Data to process:
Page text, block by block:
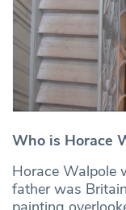
Who is Horace
Horace Walpole
father was
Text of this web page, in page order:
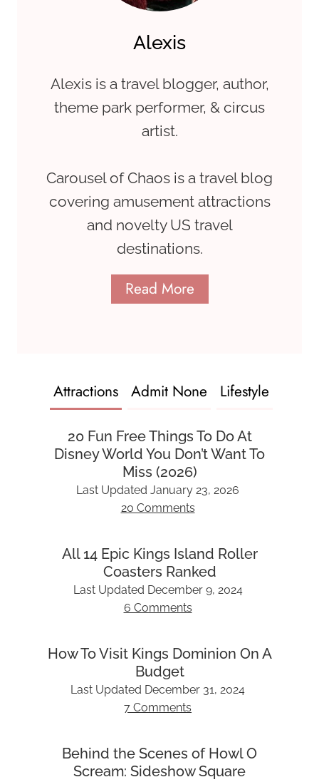
Alexis
Alexis is a travel blogger, author,
theme park performer, & circus
artist.
Carousel of Chaos is a travel blog
covering amusement attractions
and novelty US travel
destinations.
Read More
Attractions Admit None Lifestyle
20 Fun Free Things To Do At
Disney World You Don’t Want To
Miss (2026)
Last Updated January 23, 2026
20 Comments
All 14 Epic Kings Island Roller
Coasters Ranked
Last Updated December 9, 2024
6 Comments
How To Visit Kings Dominion On A
Budget
Last Updated December 31, 2024
7 Comments
Behind the Scenes of Howl O
Scream: Sideshow Square
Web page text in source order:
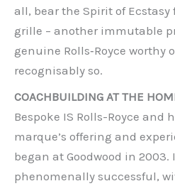
all, bear the Spirit of
grille – another immutable
genuine Rolls‑Royce worthy
recognisably so.
COACHBUILDING AT THE
Bespoke IS Rolls-Royce and
marque’s offering and
began at Goodwood in 2003.
phenomenally successful,
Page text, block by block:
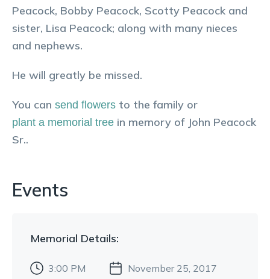
Peacock, Bobby Peacock, Scotty Peacock and
sister, Lisa Peacock; along with many nieces
and nephews.
He will greatly be missed.
You can send flowers to the family or
plant a memorial tree in memory of John Peacock
Sr..
Events
Memorial Details:
3:00 PM November 25, 2017
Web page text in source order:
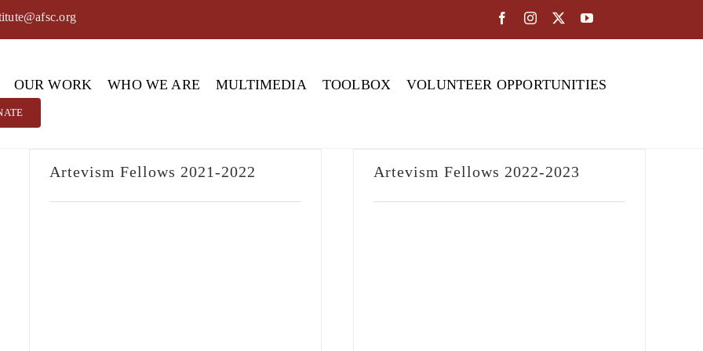
OUR WORK WHO WE ARE MULTIMEDIA TOOLBOX VOLUNTEER OPPORTUNITIES
Artevism Fellows 2021-2022 Artevism Fellows 2022-2023
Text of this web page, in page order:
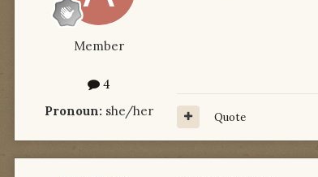
Member
4
Pronoun: she/her Quote
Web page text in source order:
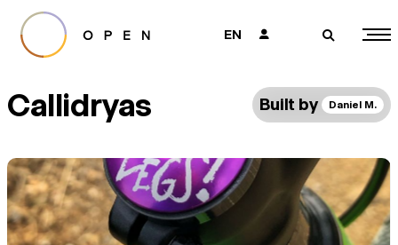
EN 👤 🔎
Callidryas Built by Daniel M.
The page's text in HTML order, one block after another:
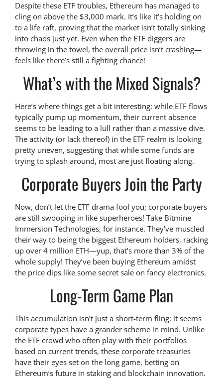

What to work on:
Could the material above be given again in full and exactly, with its pictures left out?

Task solution:
Page text, block by block:
Who is Horace
Horace Walpole
father was
Text of this web page, in page order:
Alexis
Alexis is a travel blogger, author,
theme park performer, & circus
artist.
Carousel of Chaos is a travel blog
covering amusement attractions
and novelty US travel
destinations.
Read More
Attractions Admit None Lifestyle
20 Fun Free Things To Do At
Disney World You Don’t Want To
Miss (2026)
Last Updated January 23, 2026
20 Comments
All 14 Epic Kings Island Roller
Coasters Ranked
Last Updated December 9, 2024
6 Comments
How To Visit Kings Dominion On A
Budget
Last Updated December 31, 2024
7 Comments
Behind the Scenes of Howl O
Scream: Sideshow Square
Web page text in source order:
all, bear the Spirit of
grille – another immutable
genuine Rolls‑Royce worthy
recognisably so.
COACHBUILDING AT THE
Bespoke IS Rolls-Royce and
marque’s offering and
began at Goodwood in 2003.
phenomenally successful,
Page text, block by block:
Peacock, Bobby Peacock, Scotty Peacock and
sister, Lisa Peacock; along with many nieces
and nephews.
He will greatly be missed.
You can send flowers to the family or
plant a memorial tree in memory of John Peacock
Sr..
Events
Memorial Details:
3:00 PM November 25, 2017
Web page text in source order:
OUR WORK WHO WE ARE MULTIMEDIA TOOLBOX VOLUNTEER OPPORTUNITIES
Artevism Fellows 2021-2022 Artevism Fellows 2022-2023
Text of this web page, in page order:
Member
4
Pronoun: she/her Quote
Web page text in source order:
EN 👤 🔎
Callidryas Built by Daniel M.
The page's text in HTML order, one block after another:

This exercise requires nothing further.